Hazardous locations are defined as follows:
- Glazing in ingress and egress doors except jalousies.
- Glazing in fixed and sliding panels of sliding door assemblies and panels in swinging doors.
- Glazing in storm doors.
- Glazing in unframed swinging doors.
- Glazing in doors and enclosures for hot tubs, whirlpools, saunas, steam rooms, bathtubs and showers. Glazing enclosing these compartments shall be safety glazing where the bottom-exposed edge of the glazing is less than sixty inches (60) above a standing surface and drain inlet.
- Glazing in fixed or operable panels adjacent to a vertical door jamb where the nearest exposed edge of the glazing is within a 24 inch arc and where the bottom edge is less than 60 inches above the walking surface.
Glazing in individual fixed or operable panels where the following four conditions exist:
- Exposed area of an individual pane greater than 9 square feet.
- Exposed bottom edge less than 18 inches above the floor.
- Exposed top edge greater than 36 inches above the floor.
- One or more walking surfaces within.
- Glazing in railings regardless of height.
- Glazing in walls and fences used as a barrier for swimming pools and spas where the glazing is less than 60 inches above the pool deck and within 5 feet of the poolside.
- Glazing in walls enclosing stairway landings or within 5 feet of the bottom and top of stairways where the bottom edge of the glass is less than 60 inches above a walking surface.
Skylights & Windows
When approved plastic skylights are installed, follow the manufacturers installation instructions provided with the assembly. When glass skylights are installed, annealed, high-strengthened or tempered glass skylights shall be equipped with screens substantially supported below the skylight.
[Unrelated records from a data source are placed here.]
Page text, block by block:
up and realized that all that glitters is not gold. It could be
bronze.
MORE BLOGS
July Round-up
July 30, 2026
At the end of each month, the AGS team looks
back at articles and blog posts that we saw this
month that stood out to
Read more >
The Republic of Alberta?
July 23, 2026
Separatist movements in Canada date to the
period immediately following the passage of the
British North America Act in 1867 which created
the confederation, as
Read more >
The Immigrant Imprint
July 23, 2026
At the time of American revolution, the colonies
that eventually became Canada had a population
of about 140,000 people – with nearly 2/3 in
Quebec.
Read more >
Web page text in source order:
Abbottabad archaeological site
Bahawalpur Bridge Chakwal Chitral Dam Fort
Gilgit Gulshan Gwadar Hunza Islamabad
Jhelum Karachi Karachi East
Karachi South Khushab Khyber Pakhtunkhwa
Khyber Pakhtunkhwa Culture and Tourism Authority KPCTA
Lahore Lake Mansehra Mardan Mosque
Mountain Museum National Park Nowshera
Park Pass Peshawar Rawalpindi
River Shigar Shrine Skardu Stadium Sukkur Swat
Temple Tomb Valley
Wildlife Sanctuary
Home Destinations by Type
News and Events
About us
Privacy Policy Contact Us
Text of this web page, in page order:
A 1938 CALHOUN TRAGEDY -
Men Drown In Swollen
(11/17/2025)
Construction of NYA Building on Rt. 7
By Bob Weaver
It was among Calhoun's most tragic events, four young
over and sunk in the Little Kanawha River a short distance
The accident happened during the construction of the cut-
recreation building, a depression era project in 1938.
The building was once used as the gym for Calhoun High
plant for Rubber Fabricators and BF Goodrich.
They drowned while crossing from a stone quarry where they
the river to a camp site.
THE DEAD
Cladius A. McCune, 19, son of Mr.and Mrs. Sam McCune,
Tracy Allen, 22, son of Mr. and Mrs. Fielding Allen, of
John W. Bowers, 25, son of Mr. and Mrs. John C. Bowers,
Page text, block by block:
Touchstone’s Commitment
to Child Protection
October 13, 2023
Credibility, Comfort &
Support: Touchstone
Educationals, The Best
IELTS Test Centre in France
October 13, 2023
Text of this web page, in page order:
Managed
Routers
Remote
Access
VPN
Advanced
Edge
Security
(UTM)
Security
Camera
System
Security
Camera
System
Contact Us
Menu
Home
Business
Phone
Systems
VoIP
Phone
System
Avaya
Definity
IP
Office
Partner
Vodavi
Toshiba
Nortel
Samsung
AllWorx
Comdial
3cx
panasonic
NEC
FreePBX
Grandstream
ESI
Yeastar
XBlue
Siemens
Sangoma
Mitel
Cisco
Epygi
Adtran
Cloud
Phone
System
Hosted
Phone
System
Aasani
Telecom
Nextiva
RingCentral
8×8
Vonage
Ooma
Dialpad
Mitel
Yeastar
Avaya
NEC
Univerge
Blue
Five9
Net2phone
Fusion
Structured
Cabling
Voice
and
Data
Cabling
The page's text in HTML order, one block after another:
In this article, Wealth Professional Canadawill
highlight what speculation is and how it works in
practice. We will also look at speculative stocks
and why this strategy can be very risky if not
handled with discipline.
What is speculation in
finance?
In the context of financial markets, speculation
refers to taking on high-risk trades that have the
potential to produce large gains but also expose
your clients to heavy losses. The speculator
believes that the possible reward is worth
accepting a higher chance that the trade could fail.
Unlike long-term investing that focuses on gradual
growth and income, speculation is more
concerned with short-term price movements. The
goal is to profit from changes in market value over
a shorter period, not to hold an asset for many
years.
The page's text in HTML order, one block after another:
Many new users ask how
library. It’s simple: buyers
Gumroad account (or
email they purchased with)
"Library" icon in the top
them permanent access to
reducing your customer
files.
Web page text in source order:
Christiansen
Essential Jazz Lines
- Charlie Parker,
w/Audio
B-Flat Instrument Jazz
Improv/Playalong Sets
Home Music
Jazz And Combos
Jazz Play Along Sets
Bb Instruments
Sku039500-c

Screens shall be of non-combustible materials, shall have a mesh not larger than I inch by I inch, and shall be constructed of not lighter than 12 B & S gauge material.
All rooms within a dwelling unit shall be provided with natural light by means of exterior glazed openings with an area not less than 1/10 of the floor area of such rooms with a minimum of 10 square feet. The exceptions to this requirement are kitchens and bathrooms that may be provided with artificial light.
All rooms within a dwelling unit shall be provided with natural ventilation by means of openable exterior openings with an area of not less than 1/20 of the floor area of the room with a minimum of 5 square feet. Bathroom and toilet rooms shall have an aggregate window area of not less than one-twentieth of the floor area served, and with not less than 1-1/2 square feet of openable window area, or be provided with artificial light and mechanical ventilation.
Emergency Escape & Smoke Detectors
Emergency Escape Windows & Doors
Every sleeping room below the fourth floor shall have at least one openable window or door to the outside to permit emergency exit or rescue. The emergency door or window shall be openable from the inside to provide a full, clear opening without the use of separate tools. Windows shall have a sill height of not more than 44 inches above the floor.
Windows shall comply with all the following three conditions:
- Provide not less than 5.7 square feet of clear openable area.
- Provide a net clear opening width of not less than 20"
- Provide a net clear height of not less than 24".
Emergency Escape and Rescue Window Detail
Security bars may be installed on emergency escape and rescue windows provided the security bars are equipped with approved release mechanisms which are openable from the inside without the use of a key or special knowledge or effort.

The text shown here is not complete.